WHAT TO WORK ON
The lines to repeat run from the one containing "condition. We could" through the last line of the records below; repeat them exactly and give nothing more.

TASK INPUTS
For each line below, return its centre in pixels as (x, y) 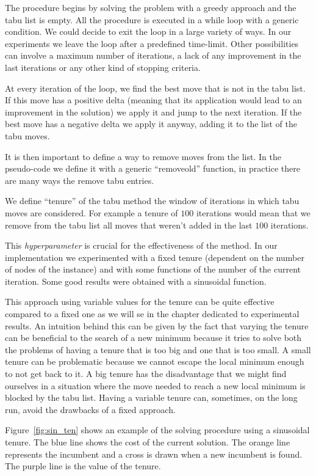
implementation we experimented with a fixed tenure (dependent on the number (155, 257)
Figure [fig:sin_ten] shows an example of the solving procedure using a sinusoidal (157, 430)
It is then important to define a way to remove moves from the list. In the (143, 156)
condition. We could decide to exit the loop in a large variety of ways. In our (148, 31)
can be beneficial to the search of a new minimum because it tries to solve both (153, 338)
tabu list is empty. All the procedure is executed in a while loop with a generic (152, 19)
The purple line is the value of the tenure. (83, 466)
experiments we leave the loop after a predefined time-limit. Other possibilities (152, 43)

TASK SOLUTION
condition. We could decide to exit the loop in a large variety of ways. In our (148, 31)
can be beneficial to the search of a new minimum because it tries to solve both (153, 338)
tabu list is empty. All the procedure is executed in a while loop with a generic (152, 19)
The purple line is the value of the tenure. (83, 466)
experiments we leave the loop after a predefined time-limit. Other possibilities (152, 43)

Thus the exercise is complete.